### ASSIGNED TASK
Count the lines in the entries that contain "github". Say the number and nothing more.

Records from a dataset
........

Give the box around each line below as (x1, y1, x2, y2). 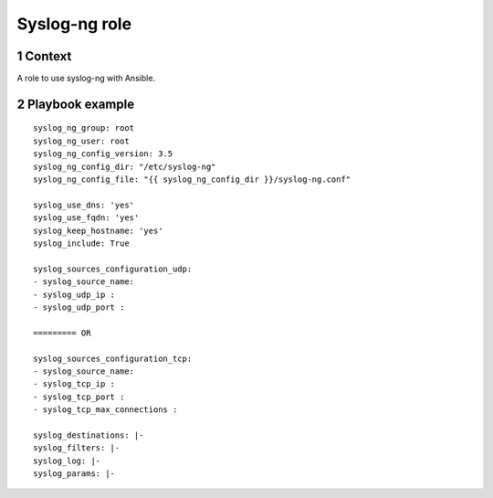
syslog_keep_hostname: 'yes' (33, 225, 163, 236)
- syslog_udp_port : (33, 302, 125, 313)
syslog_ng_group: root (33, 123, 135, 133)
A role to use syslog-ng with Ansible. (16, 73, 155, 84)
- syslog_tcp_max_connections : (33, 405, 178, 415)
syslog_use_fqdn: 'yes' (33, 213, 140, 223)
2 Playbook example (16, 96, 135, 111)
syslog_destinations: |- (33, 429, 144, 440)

........

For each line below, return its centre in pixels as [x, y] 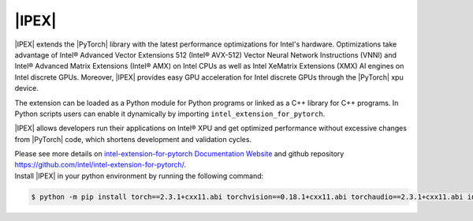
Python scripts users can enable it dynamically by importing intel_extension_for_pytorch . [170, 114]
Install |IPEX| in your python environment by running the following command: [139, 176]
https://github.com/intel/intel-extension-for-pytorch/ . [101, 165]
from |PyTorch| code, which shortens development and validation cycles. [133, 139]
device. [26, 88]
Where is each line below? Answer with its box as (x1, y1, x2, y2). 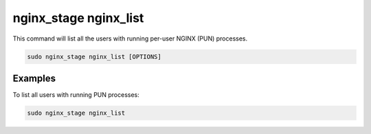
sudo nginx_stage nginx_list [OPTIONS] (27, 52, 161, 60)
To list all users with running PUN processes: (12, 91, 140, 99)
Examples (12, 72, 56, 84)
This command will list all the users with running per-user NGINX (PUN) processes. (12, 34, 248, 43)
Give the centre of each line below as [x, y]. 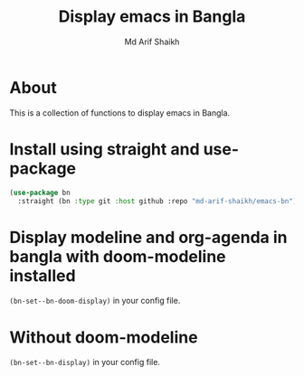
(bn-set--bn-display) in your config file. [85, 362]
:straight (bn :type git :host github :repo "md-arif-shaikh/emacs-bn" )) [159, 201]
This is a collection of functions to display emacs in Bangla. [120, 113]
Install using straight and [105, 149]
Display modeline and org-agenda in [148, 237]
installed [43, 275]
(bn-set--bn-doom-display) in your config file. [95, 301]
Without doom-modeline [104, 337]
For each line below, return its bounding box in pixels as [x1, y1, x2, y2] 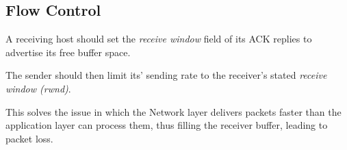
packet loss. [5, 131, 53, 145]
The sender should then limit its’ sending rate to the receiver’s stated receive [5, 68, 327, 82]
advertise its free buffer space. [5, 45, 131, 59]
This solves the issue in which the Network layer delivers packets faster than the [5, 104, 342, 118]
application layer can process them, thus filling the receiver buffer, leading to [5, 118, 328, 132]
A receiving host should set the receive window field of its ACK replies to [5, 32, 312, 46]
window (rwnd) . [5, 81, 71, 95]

........

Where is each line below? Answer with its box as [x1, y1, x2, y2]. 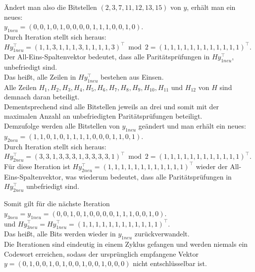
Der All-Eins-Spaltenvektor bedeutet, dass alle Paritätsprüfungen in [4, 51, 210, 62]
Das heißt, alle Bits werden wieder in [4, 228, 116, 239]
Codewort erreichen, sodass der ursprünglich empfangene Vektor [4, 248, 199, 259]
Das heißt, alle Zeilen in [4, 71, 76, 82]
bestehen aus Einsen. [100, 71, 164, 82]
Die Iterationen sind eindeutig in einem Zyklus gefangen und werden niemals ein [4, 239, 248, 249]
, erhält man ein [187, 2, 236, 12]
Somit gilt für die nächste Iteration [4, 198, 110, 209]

........

### EXERCISE OUTPUT
2